* Problem description:
Retype the listing below line for line, but only from the line with "SimilarWeb Rank: 324,632 [256, 228]" down to the line with "široko paleto možnosti", inclusive. Pictures stay out.
*** Records provided Section Begins ***
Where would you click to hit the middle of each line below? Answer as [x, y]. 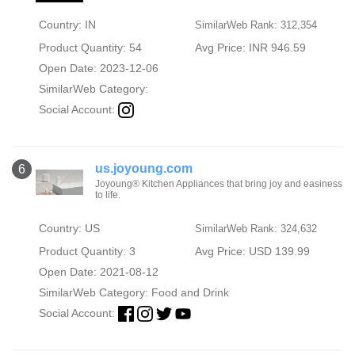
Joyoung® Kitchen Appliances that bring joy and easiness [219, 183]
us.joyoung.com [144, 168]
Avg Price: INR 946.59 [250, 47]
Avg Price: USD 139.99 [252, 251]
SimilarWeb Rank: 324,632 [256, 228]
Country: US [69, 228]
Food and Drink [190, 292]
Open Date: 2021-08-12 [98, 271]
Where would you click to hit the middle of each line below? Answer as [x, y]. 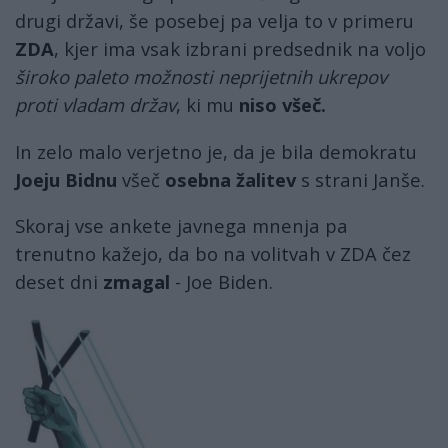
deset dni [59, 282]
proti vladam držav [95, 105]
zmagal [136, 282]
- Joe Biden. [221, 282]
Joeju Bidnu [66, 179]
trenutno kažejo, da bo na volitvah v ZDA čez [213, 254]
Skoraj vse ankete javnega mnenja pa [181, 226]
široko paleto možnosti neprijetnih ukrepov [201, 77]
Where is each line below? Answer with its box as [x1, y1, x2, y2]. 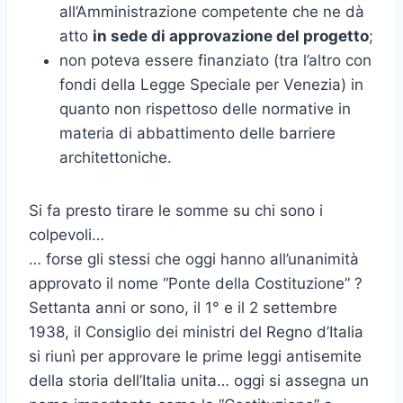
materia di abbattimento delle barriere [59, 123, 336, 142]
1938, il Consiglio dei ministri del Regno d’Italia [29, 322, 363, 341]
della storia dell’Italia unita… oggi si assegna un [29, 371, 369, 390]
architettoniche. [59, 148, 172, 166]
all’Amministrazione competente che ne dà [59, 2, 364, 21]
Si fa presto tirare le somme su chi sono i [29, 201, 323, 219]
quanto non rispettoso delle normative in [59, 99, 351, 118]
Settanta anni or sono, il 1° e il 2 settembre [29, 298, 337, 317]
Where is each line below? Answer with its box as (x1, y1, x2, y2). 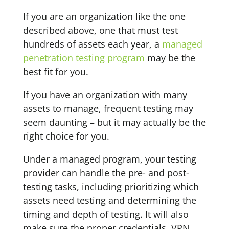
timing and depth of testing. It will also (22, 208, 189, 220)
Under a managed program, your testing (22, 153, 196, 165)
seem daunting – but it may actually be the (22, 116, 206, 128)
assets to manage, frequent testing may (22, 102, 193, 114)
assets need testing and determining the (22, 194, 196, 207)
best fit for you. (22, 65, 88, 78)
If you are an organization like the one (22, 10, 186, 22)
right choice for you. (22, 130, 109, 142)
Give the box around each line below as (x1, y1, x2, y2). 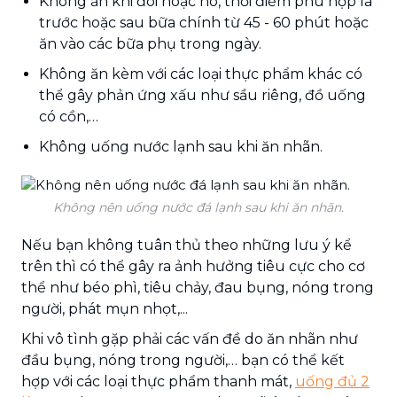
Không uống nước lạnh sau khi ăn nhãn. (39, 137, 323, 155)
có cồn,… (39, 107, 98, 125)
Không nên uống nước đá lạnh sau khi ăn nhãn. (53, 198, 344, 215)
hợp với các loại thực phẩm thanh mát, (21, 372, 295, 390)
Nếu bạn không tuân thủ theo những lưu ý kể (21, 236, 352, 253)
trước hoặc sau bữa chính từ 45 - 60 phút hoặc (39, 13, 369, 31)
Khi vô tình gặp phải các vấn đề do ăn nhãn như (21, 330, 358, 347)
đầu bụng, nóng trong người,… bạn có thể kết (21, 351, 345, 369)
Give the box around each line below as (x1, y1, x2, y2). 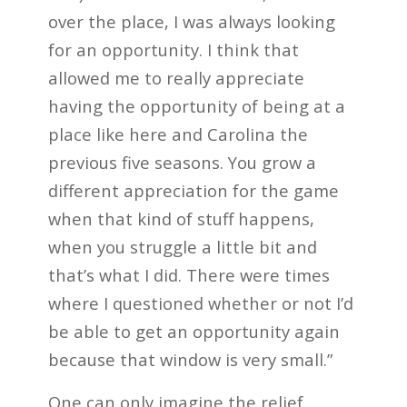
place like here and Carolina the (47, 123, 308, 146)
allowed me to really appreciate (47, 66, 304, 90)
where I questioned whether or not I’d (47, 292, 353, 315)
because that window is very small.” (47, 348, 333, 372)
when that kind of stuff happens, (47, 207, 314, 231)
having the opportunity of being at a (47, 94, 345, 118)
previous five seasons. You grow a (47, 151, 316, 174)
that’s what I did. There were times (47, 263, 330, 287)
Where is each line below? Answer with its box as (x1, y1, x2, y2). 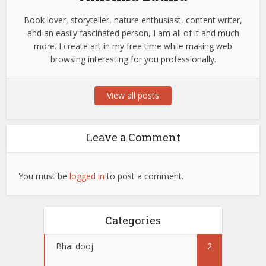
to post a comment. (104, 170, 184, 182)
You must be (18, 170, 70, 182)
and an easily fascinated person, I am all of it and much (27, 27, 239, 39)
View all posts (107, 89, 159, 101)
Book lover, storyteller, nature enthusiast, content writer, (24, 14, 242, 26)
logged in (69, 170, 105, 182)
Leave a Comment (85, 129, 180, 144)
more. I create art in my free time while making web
*** Records provided Section Ends ***
* Written response:
SimilarWeb Rank: 324,632 [256, 228]
Country: US [69, 228]
Food and Drink [190, 292]
Open Date: 2021-08-12 [98, 271]
Where would you click to hit the middle of each line below? Answer as [x, y]. 
deset dni [59, 282]
proti vladam držav [95, 105]
zmagal [136, 282]
- Joe Biden. [221, 282]
Joeju Bidnu [66, 179]
trenutno kažejo, da bo na volitvah v ZDA čez [213, 254]
Skoraj vse ankete javnega mnenja pa [181, 226]
široko paleto možnosti neprijetnih ukrepov [201, 77]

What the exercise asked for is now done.